I have friends that shoot bears in the name of agricultural defense, though none of them are responsible for this latest shooting. Friends, like bears, are important to me, and I’d rather not trade one for the other since both can sometimes seem elusive. It boils down to simply hoping that your friends can handle your honesty without absorbing it as harsh judgement, and sometimes that honesty gets released with a few too many sharp edges. The older we get, the more skilled we become at sanding those edges just before impact.
We are all wired so differently. I cannot imagine shooting a bear, yet I have bees, chickens, cattle, and apple trees. So far, after nearly 20 years of farming, I have not suffered any serious loss to bears. They’ve eaten some apples and, last spring, tore the door off the chicken coop and killed some laying hens. We had just left town the day before to attend our son and daughter’s college graduation, and friends were doing the chores but not living at the farm. The bears had good reconnaissance and I admire their stealth. They were only trying to create an opportunity for another good day on planet Earth, just like you and me.
I do not make much of my living from apples, chickens, or bees, and therefore would never consider it a capital offense when a bear comes knocking. Perhaps an attack on my main income, the cows or calves, would elicit a response as yet unknown to me, but I have always tried to frustrate and outsmart the bears. I always bring newborn calves in the barn, and I always allow my cows to grow their horns for self-defense. This can backfire, and I have been injured a couple of times, but I sleep much better knowing my half-ton cows have the head-gear to tell a bear or coyote to choose something else on the menu.
A powerful electric fence usually (but not always) does the trick around bees, chickens, and apple trees, and do not forget the value of an extroverted dog like ours that loves to talk.
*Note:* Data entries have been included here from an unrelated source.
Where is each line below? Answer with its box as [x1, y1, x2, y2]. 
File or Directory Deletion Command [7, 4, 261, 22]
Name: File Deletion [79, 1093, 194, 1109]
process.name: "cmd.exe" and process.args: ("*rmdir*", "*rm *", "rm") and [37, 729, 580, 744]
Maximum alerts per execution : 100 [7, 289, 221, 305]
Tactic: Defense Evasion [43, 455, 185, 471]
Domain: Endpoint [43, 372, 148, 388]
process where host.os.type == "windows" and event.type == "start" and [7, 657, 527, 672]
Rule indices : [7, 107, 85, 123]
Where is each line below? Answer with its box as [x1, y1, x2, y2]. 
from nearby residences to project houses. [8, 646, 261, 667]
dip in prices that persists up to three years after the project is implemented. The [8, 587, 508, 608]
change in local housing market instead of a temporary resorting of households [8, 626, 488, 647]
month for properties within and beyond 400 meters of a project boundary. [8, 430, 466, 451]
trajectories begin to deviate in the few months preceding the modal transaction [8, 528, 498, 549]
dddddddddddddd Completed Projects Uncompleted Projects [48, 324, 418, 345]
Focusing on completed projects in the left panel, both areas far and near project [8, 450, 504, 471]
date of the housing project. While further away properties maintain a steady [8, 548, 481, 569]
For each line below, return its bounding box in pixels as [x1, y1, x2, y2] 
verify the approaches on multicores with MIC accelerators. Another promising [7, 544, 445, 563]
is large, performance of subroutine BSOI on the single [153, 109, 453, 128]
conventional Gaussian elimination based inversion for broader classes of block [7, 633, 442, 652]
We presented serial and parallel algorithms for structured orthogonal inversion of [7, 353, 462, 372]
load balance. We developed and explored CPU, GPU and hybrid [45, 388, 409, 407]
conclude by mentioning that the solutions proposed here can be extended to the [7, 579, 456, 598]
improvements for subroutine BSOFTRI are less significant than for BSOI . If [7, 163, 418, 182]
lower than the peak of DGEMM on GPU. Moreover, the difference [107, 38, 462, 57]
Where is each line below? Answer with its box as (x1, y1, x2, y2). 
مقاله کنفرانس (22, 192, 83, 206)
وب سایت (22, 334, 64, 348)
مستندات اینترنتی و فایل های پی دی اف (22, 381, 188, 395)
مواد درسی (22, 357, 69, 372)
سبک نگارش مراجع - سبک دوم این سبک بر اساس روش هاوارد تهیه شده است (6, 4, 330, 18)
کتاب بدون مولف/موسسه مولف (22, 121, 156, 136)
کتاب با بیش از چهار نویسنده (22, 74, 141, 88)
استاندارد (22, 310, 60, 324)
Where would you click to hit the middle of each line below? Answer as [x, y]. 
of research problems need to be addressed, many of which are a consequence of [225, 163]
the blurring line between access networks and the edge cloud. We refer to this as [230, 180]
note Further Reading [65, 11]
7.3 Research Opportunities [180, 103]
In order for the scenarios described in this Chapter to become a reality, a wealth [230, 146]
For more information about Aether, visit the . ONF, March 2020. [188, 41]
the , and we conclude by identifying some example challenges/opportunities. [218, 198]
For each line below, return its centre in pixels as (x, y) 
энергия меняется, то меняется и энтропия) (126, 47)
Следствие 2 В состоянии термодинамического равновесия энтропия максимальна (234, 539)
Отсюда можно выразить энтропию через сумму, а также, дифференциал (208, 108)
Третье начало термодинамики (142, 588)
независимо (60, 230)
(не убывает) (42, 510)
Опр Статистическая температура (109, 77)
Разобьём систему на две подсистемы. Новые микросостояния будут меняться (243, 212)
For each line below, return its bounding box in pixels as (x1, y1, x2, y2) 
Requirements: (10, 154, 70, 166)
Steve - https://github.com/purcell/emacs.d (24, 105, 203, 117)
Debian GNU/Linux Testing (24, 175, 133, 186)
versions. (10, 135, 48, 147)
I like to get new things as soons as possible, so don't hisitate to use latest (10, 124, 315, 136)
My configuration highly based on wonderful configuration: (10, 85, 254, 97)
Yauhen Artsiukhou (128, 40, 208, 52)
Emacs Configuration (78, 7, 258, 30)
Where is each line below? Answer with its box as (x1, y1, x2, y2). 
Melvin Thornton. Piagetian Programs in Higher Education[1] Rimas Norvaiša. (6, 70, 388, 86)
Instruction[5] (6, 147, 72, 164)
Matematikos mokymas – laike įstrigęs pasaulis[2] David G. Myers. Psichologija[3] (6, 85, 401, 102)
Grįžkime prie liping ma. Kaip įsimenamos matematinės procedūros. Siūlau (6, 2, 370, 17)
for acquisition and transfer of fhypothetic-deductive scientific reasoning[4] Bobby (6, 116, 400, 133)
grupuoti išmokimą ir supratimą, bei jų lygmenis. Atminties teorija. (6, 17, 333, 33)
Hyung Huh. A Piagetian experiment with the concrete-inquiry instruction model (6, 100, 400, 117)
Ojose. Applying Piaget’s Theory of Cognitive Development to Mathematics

From the standpoint of firepower, I have what it takes to kill a bear. My Winchester 45-70 has bullets the size of cigars which offer a fierce recoil when fired, but the only thing I have ever killed with it is my shoulder. I showed the bullets once to a bear in our apple trees, and he climbed down and left. He returned that night and I fired a warning shot over his head to scare him off. Instead, our old 400 pound pig, Lucy, bolted from her pasture and spent a day or two jogging around greater Tamworth. She arrived home exhausted with considerably less bacon on her bones. The bear was fat and happy, dropping apple pies throughout the pasture.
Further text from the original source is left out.